__Exercise requirements__
Among the entries below, find how many lines carry the word "should" and state only that figure.

__Information__
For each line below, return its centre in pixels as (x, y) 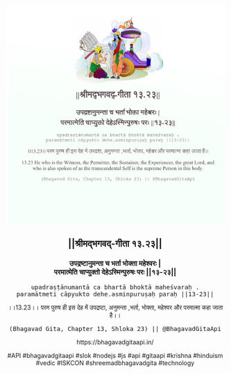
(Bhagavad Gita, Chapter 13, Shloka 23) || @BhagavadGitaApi (115, 329)
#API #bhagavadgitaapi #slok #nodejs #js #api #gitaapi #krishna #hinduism (115, 355)
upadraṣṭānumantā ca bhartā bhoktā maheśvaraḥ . (115, 287)
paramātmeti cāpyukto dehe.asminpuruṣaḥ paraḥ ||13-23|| (115, 294)
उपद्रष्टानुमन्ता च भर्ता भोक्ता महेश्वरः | (115, 264)
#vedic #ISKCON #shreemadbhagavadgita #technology (115, 363)
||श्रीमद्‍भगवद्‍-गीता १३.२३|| (115, 244)
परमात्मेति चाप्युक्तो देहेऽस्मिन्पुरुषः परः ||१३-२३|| (115, 272)
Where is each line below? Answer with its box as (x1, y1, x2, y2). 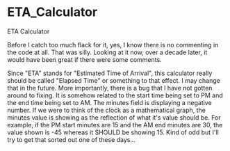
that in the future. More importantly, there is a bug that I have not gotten (7, 84, 213, 92)
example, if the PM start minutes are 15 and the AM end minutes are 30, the (7, 120, 223, 129)
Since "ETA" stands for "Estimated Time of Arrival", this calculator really (7, 69, 213, 77)
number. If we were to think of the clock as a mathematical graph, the (7, 106, 206, 114)
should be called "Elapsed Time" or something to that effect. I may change (7, 76, 221, 84)
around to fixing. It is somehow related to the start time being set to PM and (7, 91, 224, 100)
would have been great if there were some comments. (7, 55, 162, 63)
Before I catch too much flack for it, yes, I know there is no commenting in (7, 40, 219, 49)
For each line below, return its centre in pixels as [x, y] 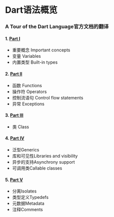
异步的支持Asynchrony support [43, 162]
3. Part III [14, 115]
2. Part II [14, 73]
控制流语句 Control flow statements [48, 97]
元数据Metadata [28, 203]
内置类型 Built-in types [35, 62]
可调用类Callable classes [37, 168]
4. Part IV [15, 138]
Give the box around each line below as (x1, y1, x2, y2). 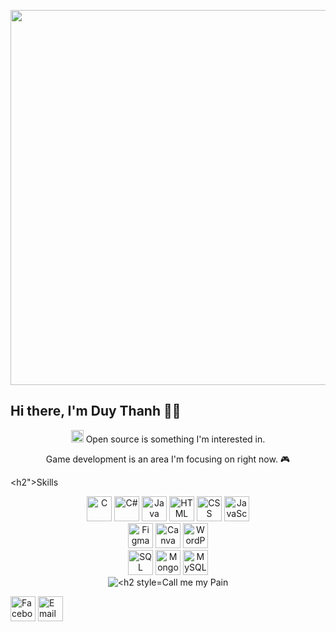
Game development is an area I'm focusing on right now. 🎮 (45, 453, 291, 465)
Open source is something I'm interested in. (85, 433, 266, 445)
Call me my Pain (161, 576, 229, 588)
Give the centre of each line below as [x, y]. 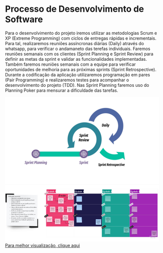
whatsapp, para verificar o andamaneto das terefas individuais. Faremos [78, 49]
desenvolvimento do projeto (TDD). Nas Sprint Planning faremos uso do [77, 85]
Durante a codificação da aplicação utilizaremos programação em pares [78, 75]
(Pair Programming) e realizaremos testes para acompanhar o [67, 80]
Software [24, 19]
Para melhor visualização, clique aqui [42, 246]
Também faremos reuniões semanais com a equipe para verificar [71, 64]
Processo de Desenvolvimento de [75, 9]
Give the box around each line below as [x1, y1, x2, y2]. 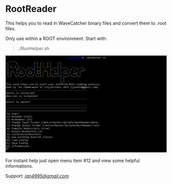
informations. [5, 163, 33, 169]
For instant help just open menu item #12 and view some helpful [5, 157, 140, 164]
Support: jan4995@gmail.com [5, 173, 69, 179]
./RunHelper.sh [17, 45, 50, 51]
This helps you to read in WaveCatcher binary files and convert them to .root [5, 20, 166, 26]
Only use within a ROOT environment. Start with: [5, 35, 107, 42]
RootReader [5, 3, 57, 15]
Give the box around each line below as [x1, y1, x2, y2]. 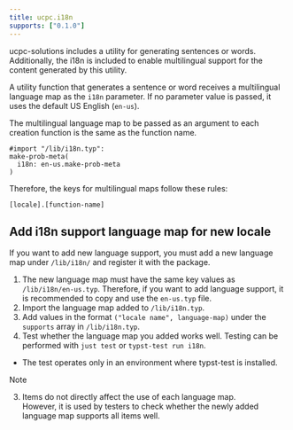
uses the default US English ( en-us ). [9, 100, 140, 111]
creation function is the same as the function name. [9, 127, 197, 137]
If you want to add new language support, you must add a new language [9, 247, 274, 258]
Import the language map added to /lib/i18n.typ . [21, 302, 205, 313]
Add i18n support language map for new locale [9, 223, 272, 239]
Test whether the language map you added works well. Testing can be [21, 331, 279, 341]
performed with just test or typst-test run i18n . [21, 340, 206, 351]
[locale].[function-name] [9, 200, 104, 209]
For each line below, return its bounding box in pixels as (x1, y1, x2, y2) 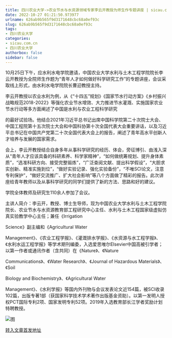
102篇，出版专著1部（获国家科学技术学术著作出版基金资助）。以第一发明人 (5, 293, 160, 299)
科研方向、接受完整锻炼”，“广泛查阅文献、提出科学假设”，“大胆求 (27, 159, 165, 166)
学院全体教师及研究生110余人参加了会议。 (5, 189, 93, 196)
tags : (5, 27, 17, 32)
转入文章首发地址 (5, 327, 41, 333)
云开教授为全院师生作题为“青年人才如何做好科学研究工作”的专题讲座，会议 (5, 76, 162, 82)
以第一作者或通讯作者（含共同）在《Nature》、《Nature (5, 248, 119, 254)
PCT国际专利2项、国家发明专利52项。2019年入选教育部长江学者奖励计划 (9, 299, 163, 305)
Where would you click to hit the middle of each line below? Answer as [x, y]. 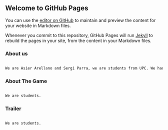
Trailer [13, 108]
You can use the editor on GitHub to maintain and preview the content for [80, 20]
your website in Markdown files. [38, 25]
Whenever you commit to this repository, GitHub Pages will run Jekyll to [79, 35]
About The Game [26, 81]
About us [16, 53]
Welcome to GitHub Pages [47, 8]
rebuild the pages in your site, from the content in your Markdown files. [78, 40]
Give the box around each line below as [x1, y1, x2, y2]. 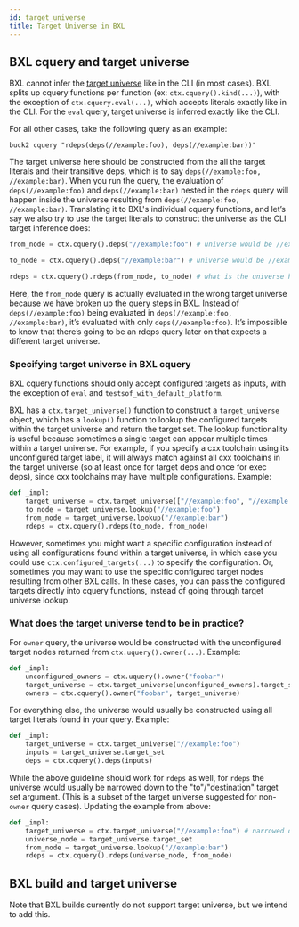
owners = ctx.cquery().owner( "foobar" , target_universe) [25, 688, 241, 698]
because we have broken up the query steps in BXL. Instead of [9, 298, 240, 308]
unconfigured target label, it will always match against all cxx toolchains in [9, 452, 281, 463]
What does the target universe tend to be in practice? [9, 617, 245, 629]
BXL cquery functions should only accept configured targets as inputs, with [9, 378, 287, 389]
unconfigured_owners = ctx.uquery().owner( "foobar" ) [25, 672, 225, 681]
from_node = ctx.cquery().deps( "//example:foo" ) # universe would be [9, 240, 273, 250]
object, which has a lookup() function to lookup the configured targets [9, 414, 268, 425]

__Written answer__
2